According to the left, financial crisis is always immanent and everything is a bubble. Liberals like Peter Schiff and Nicolas Nassim Taleb have argued that the financial system is more prone to collapse than before 2008, even though they have been repeating this line for the past five years to no avail. Instead of being honest to their followers about their inability to predict, they keep shifting the timeline of crisis to the right, like you learn to manipulate functions in algebra class. Eventually, if just by dumb luck, one of them will call the top the bull market market, the next banking crisis, the top of the housing market, etc he will be showered with adulation for ‘predicting what no one else saw coming’. What is ignored, however, are the countless wrong predictions and that doom and gloom predictions are common.

In late 2008, liberal economist Shiller intimated that stocks could fall in half again, bringing the PE ratio of the S&P 500 to just six; instead, it bottomed at 13. Anyone that heeded his warning would have sold at the worse possible time.

In terms of the stock market, the price/earnings ratio is no longer high. I use a P/E ratio in which the price is divided by ten-year average earnings. It’s a really conservative way of looking at it. That P/E ratio got up to 44 in the year 2000, which was a record high. Recently it was down to less than 13, which is below the average of around 15. But after the stock market crash of 1929, the price/earnings ratio got down to about six, which is less than half of where it is now. So that’s the worry. Some people who are so inclined might go more into the market here because there’s a real chance it will go up a lot. But that’s very risky. It could easily fall by half again.

Notice how he used vague language like ‘could’.

A second strategy is to give a locus of predictions – some of which may be diametric – and then taking credit should any one of them occur. Since the locus covers most outcomes it’s hard to be wrong. Henry Blodget used this technique when he predicted a week ago that stocks could crash and then hedging his bet by saying that they could also surge higher and that he isn’t selling. Notice what he has done: he phrased his prediction so that he cannot possibly be wrong unless, perhaps, the market is flat. He made this identical prediction in September 2013, but now that the market has risen 15% he can fall back on his hedge and give himself a pat on the back for not selling.

Minsky Moment is the latest buzzword

He thought that the system itself could generate shocks through its own internal dynamics. He believed that during periods of economic stability, banks, firms and other economic agents become complacent.They assume that the good times will keep on going and begin to take ever greater risks in pursuit of profit. So the seeds of the next crisis are sown in the good time.

There have only been two veritable Minsky moments in the U.S. in the past 100 years (1929 and 2008) and it offers no way of timing when the moment will actually occur.

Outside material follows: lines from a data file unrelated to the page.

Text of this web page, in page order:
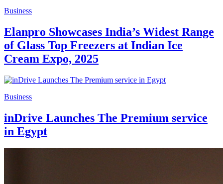
Business
Elanpro Showcases India’s Widest Range
of Glass Top Freezers at Indian Ice
Cream Expo, 2025
Business
inDrive Launches The Premium service
in Egypt

Terms like ‘risk’ and ‘frothy’ are only useful when a baseline for normal behavior exists and even if it does deviate from the baseline, you don’t know how far it will overshoot or if the baseline itself is invalid.

This renewed belief in the instability of the financial system an example of the current moment bias because of the recency and severity of the 2008 crisis creates the illusion that the U.S. financial system is on a new trend of instability when, in fact, there have only been two banking crisis in the U.S. in the past 100 years – 1929 and 2008. Such a dearth of data is hardly sufficient grounds reject the null hypothesis that banking crisis are inherently rare, yet this is what many pundits are doing. That could explain why so many experts like Schiff, Roubini, Richard Russell, Mauldin, etc incorrectly predicted the U.S. financial system would quickly relapse into a crisis, bear market or a double dip recession. Five years after the bottom and stocks still keep going up with no end in sight. 29 of 30 banks passed a recent stress test. The left wants economic crisis as punitive retribution against the rich. You can join in their choir of negativity, or you can to extricate yourself from the morass of liberalism and choose to believe that we are not doomed, that the world is becoming less violent and more prosperous, that stocks will keep going up and that the free market is the best path to prosperity.